Economic chief faces tough questions
HARTFORD — David A. Lehman, a former Goldman Sachs banker who presided over controversial financial instruments there as the nation’s economy was melting down in 2008, doesn’t want any salary in his new role as commissioner of the state Department of Economic and Community Development.
But the Greenwich millionaire paid a price on Tuesday as lawmakers dredged up his banking past, while interviewing him for the position he has held for about a week.
Senate President Pro Tempore Martin M. Looney and state Rep. Mike D’Agostino, D-Hamden, led tough questioning about the giant New York bank’s role in the Great Recession, when the firm sold risky investments, then bet against the housing industry.

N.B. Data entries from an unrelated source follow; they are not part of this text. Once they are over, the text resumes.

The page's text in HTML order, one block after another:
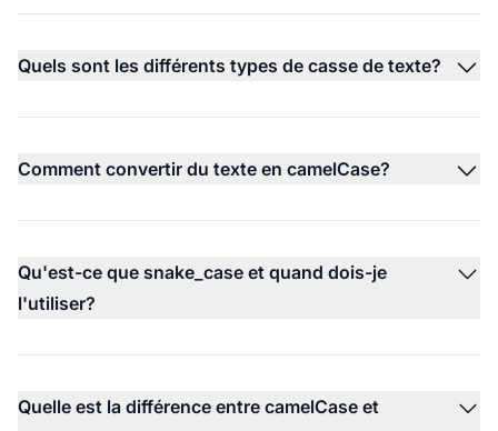
Quels sont les différents types de casse de texte?
Comment convertir du texte en camelCase?
Qu'est-ce que snake_case et quand dois-je
l'utiliser?
Quelle est la différence entre camelCase et
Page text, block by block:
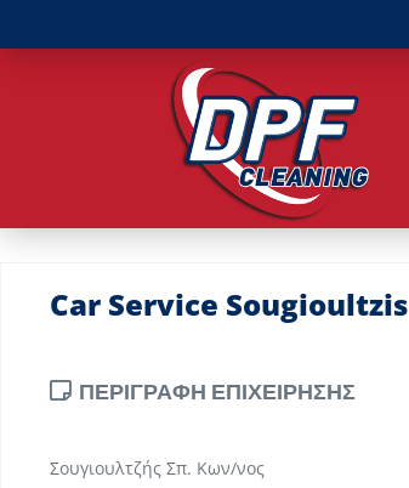
Car Service Sougioultzis
ΠΕΡΙΓΡΑΦΗ ΕΠΙΧΕΙΡΗΣΗΣ
Σουγιουλτζής Σπ. Κων/νος
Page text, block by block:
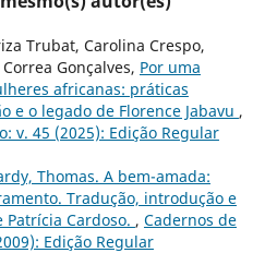
Trubat, Carolina Crespo,
Gonçalves, Por uma
africanas: práticas
e o legado de Florence Jabavu ,
v. 45 (2025): Edição Regular
Thomas. A bem-amada:
Tradução, introdução e
Patrícia Cardoso. , Cadernos de
Edição Regular
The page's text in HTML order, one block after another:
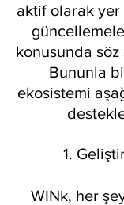
aktif olarak
konusunda söz
Bununla
ekosistemi
1.
WINk, her
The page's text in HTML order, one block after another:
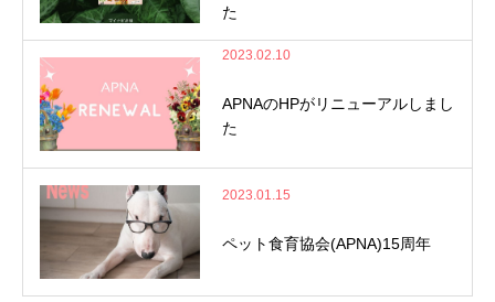
た
2023.02.10
APNAのHPがリニューアルしまし
た
2023.01.15
ペット食育協会(APNA)15周年
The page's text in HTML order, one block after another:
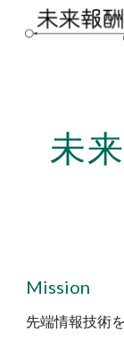
Skip to main
未
Mission
先端情報技術
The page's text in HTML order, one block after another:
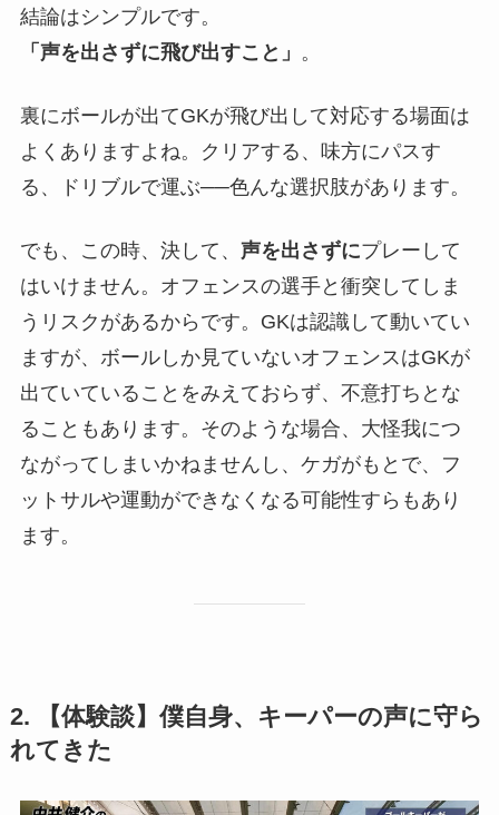
結論はシンプルです。
「声を出さずに飛び出すこと」 。
裏にボールが出てGKが飛び出して対応する場面は
よくありますよね。クリアする、味方にパスす
る、ドリブルで運ぶ──色んな選択肢があります。
でも、この時、決して、 声を出さずにプレーして
はいけません。オフェンスの選手と衝突してしま
うリスクがあるからです。GKは認識して動いてい
ますが、ボールしか見ていないオフェンスはGKが
出ていていることをみえておらず、不意打ちとな
ることもあります。そのような場合、大怪我につ
ながってしまいかねませんし、ケガがもとで、フ
ットサルや運動ができなくなる可能性すらもあり
ます。
2. 【体験談】僕自身、キーパーの声に守ら
れてきた

“Goldman was profiting in a bet against the American economy,” D’Agostino said, hammering home points on risky, mortgage-backed investments that Goldman was selling at the time it was trying to decrease its exposure, when Lehman was co-chairman of the department.
“I’ve never had a crystal ball,” said Lehman, who said he called Gov. Ned Lamont after his election win, introduced himself and said he was interested in helping the state’s economic rebound. “I did not know at the time that those securities would be worthless. There should have been enhanced transparency and disclosure. I didn’t view what we were doing at the time was betting against the housing market. I am not here to defend Goldman.”
His future in the job, after a crucial committee vote, will depend on support vote in the state Senate next month.